# Somebody caught fish this morning.....



## SMcD (Apr 10, 2013)

Assuming the grass was managable, the surf looked pretty darn good this morning....wish I could have been out there.


----------



## HuntinforTail (Mar 29, 2011)

Yup, one of my buddies hit the surf this morning and just posted pictures of 5 limits of trout. I can't wait to move down to the island so I can call in sick on days like this.


----------



## Fishingmatt (Aug 16, 2012)

I would love 5 limits of surf trout... I'm shooting for the first shark of 2014 tomorrow though


----------



## Spectaker (Oct 24, 2011)

HuntinforTail said:


> Yup, one of my buddies hit the surf this morning and just posted pictures of 5 limits of trout. I can't wait to move down to the island so I can call in sick on days like this.


Did your buddy happen to say anything about weed? I'm going either tomorrow or Sunday to Crystal. 
Side note: One of 2cools emoticons should be a picture of seaweed -_-


----------



## fishing-guru (Feb 2, 2011)

The water is looking perfect today but the wind is coming from nnw. Will the change in wind direction ruin the clarity and conditions?


----------



## HuntinforTail (Mar 29, 2011)

Fishingmatt said:


> I would love 5 limits of surf trout... I'm shooting for the first shark of 2014 tomorrow though


Go get 'em man. Let us know how you do.



Spectaker said:


> Did your buddy happen to say anything about weed? I'm going either tomorrow or Sunday to Crystal.
> Side note: One of 2cools emoticons should be a picture of seaweed -_-


Haha I second that... I don't know about the weed. The pictures didn't look too bad. I'll give him a call.


----------



## Spectaker (Oct 24, 2011)

HuntinforTail said:


> Haha I second that... I don't know about the weed. The pictures didn't look too bad. I'll give him a call.

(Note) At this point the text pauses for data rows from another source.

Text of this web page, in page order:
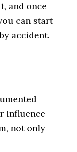
and once
can start
accident.
influence
not only
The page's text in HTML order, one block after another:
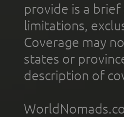
provide is a
limitations,
Coverage may
states or
description of
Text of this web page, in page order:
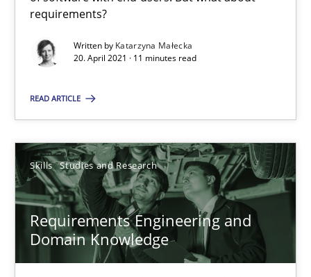
requirements?
Written by Katarzyna Małecka
20. April 2021 · 11 minutes read
READ ARTICLE
Skills Studies and Research
Requirements Engineering and
Domain Knowledge
Requirements Engineering and Domain Knowledge
Till-J. Faßold
25.02.2021
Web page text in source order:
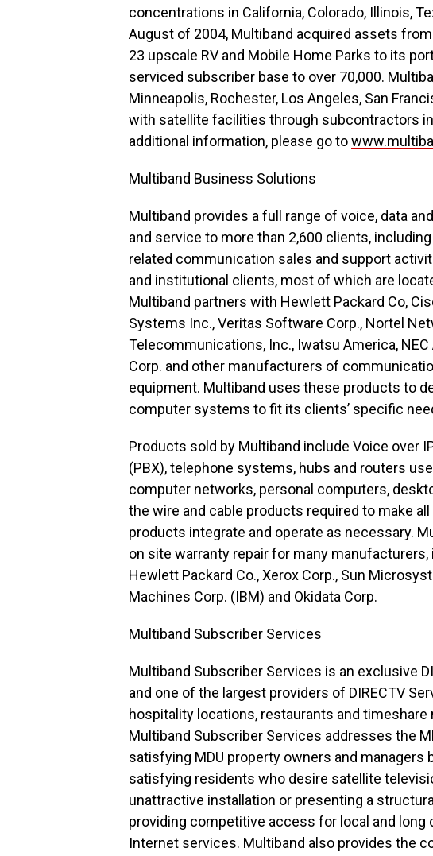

Been looking at the surf cams and wind. It doesn't look too bad. If people are limiting out, I'm sure it's a manageable amount.


----------



## Fishingmatt (Aug 16, 2012)

Well I found out who caught em... Check out the post in the general section...


----------



## SurfRunner (May 22, 2004)

I went and did not catch a single trout. I was fishing between the pass and the condos. I guess I was in the wrong spot.


----------



## HuntinforTail (Mar 29, 2011)

My buddies were fishing the galveston side of the pass. He said they were also sight casting to jacks from the beach that were coming in close crushing bait. 

There was also a 6.5' lemon shark caught today in the same area.


----------



## SMcD (Apr 10, 2013)

http://2coolfishing.com/ttmbforum/showthread.php?t=965257

These guys killed it, what a great day.

I can't decide if I'm happy I was right or if I would have felt better being wrong....

this should put all the "are the trout in the surf yet?" threads to rest.

I can't wait for the next perfect day, vacation day request locked and loaded.


----------



## SurfRunner (May 22, 2004)

I saw absolutely nothing. It looked dead where I was. And I wasn't far from there. It doesn't bother me to have a bad fishing day. But When others are taring them up 
....it bothers me. Lol!


----------



## Agee008 (Feb 22, 2012)

I had a decent day out of Surfside. Managed a couple of six footers and four breakoffs. But I will tell you, I saw the largest shark I have ever seen swim up to my chum bag. My buddy and I estimated the shark to be around 12-13 feet. I have no idea what type it was. He was within three feet of the boat! It was awesome and scary at the same time.


----------



## Yellow.mouth (May 10, 2013)

Agee008 said:


> I had a decent day out of Surfside. Managed a couple of six footers and four breakoffs. But I will tell you, I saw the largest shark I have ever seen swim up to my chum bag. My buddy and I estimated the shark to be around 12-13 feet. I have no idea what type it was. He was within three feet of the boat! It was awesome and scary at the same time.


?? How far out? Im sure yall would easily id a tiger or hammer, and that would be a world record class bull or lemon. Maybe mako?


----------



## bbgarcia (Mar 23, 2008)

Yellow.mouth said:


> ?? How far out? Im sure yall would easily id a tiger or hammer, and that would be a world record class bull or lemon. Maybe mako?


That's what kinds I was thinking....


----------



## Agee008 (Feb 22, 2012)

Yellow.mouth said:


> ?? How far out? Im sure yall would easily id a tiger or hammer, and that would be a world record class bull or lemon. Maybe mako?


I was only a mile off the beach in front of the turbines by the the freeport jetties (sharp right). We were in 33 Ft of water. Chummed for about an hour. I think i chummed my pants when I saw him a second time. He was interested in the chum bag not my lines. It was truly scary.


----------